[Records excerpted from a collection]
========================================
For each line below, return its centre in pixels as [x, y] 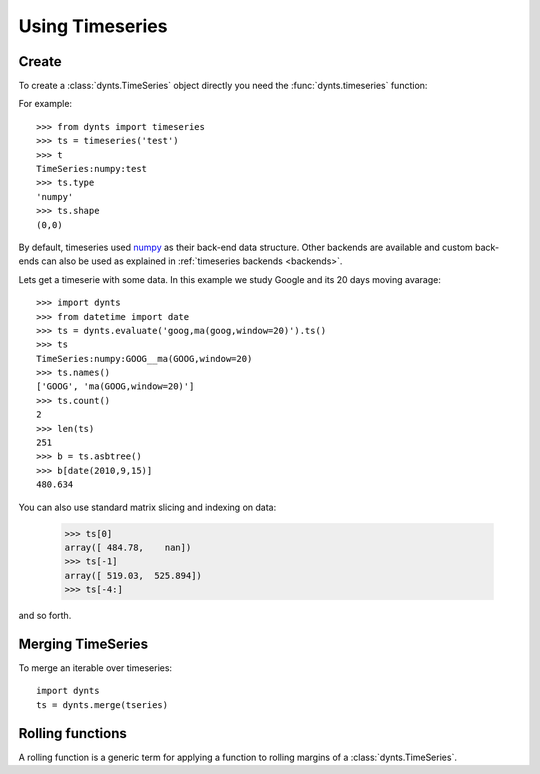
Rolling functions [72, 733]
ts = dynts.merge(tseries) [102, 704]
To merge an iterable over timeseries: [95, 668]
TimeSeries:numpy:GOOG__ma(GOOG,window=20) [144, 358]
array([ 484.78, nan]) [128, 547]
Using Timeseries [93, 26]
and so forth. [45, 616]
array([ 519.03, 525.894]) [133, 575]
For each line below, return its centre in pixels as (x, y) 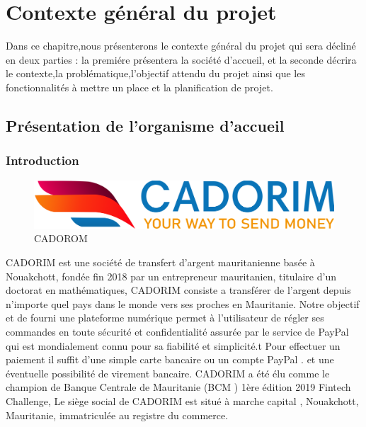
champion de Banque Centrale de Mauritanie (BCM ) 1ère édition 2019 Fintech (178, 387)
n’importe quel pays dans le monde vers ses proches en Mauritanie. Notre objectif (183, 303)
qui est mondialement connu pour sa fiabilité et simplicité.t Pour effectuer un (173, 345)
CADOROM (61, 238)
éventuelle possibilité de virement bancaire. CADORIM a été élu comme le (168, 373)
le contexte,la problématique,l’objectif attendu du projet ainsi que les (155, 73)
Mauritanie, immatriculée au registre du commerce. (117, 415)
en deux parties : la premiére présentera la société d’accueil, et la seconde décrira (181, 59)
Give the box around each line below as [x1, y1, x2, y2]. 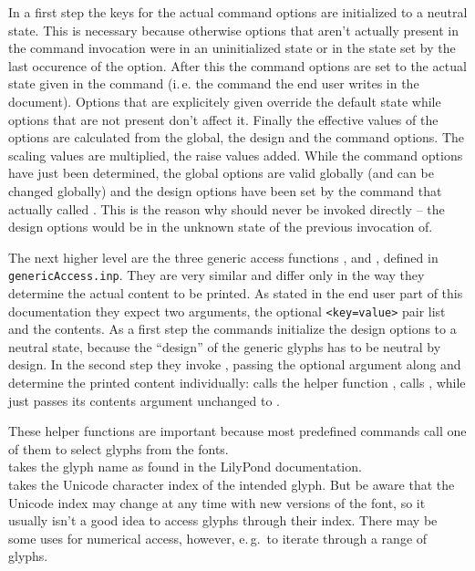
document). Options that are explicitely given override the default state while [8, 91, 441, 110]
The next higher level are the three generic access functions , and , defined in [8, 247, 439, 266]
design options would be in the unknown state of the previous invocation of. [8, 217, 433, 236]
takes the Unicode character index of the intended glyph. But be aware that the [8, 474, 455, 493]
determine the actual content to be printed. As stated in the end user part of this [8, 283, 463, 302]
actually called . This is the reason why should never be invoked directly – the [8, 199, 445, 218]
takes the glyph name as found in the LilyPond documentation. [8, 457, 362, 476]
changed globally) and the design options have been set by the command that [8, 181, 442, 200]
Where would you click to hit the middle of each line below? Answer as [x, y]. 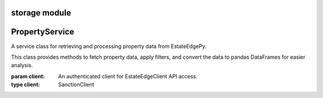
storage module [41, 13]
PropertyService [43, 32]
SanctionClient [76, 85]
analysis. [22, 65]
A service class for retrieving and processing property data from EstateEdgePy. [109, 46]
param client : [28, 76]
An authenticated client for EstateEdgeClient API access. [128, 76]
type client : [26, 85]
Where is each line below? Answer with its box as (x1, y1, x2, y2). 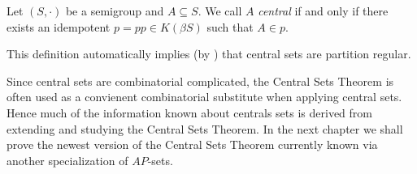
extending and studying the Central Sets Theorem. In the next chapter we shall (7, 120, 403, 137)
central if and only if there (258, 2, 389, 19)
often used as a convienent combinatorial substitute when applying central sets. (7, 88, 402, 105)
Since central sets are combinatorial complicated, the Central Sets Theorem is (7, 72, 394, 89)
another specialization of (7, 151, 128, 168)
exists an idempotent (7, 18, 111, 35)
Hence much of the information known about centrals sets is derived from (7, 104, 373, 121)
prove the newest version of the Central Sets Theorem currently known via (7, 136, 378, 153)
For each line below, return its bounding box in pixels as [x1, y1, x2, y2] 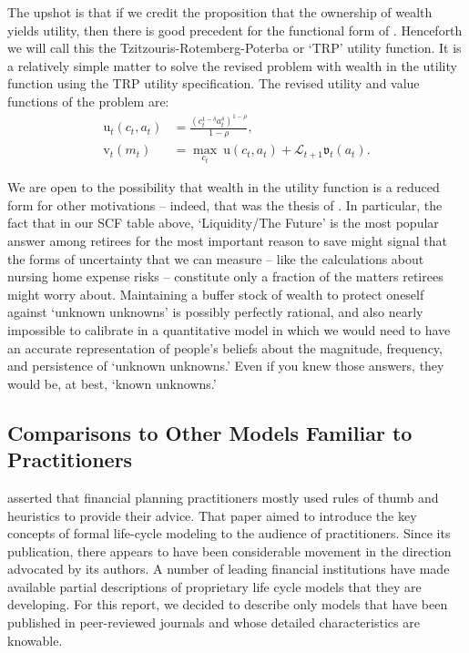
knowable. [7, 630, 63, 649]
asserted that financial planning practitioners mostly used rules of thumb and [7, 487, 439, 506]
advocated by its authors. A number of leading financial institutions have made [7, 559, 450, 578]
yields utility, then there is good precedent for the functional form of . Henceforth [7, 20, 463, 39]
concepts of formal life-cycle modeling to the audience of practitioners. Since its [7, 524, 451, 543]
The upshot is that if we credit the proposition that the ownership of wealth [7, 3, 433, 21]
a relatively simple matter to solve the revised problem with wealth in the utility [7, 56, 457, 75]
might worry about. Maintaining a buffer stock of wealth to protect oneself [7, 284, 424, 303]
========================================
EXERCISE GOAL: Print exactly the lines above, between the one holding "Since central sets" and the one holding "Hence much of", inclusive, and nothing besides.

RESULT OF THIS EXERCISE:
Since central sets are combinatorial complicated, the Central Sets Theorem is (7, 72, 394, 89)
another specialization of (7, 151, 128, 168)
exists an idempotent (7, 18, 111, 35)
Hence much of the information known about centrals sets is derived from (7, 104, 373, 121)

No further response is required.